Given entries Start Marker

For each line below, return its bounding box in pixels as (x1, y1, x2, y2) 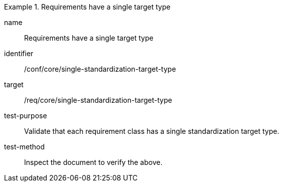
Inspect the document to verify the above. (24, 158, 163, 166)
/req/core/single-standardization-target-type (24, 96, 172, 104)
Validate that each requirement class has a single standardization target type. (24, 127, 279, 135)
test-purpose (4, 111, 47, 120)
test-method (4, 142, 45, 151)
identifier (4, 49, 34, 58)
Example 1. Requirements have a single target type (4, 3, 171, 11)
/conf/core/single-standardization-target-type (24, 65, 176, 73)

Given entries End Marker

Take the line containing "test-purpose (4, 111, 47, 120)" as the start and the last line of the data as the end, and reproduce that range exactly.

test-purpose (4, 111, 47, 120)
test-method (4, 142, 45, 151)
identifier (4, 49, 34, 58)
Example 1. Requirements have a single target type (4, 3, 171, 11)
/conf/core/single-standardization-target-type (24, 65, 176, 73)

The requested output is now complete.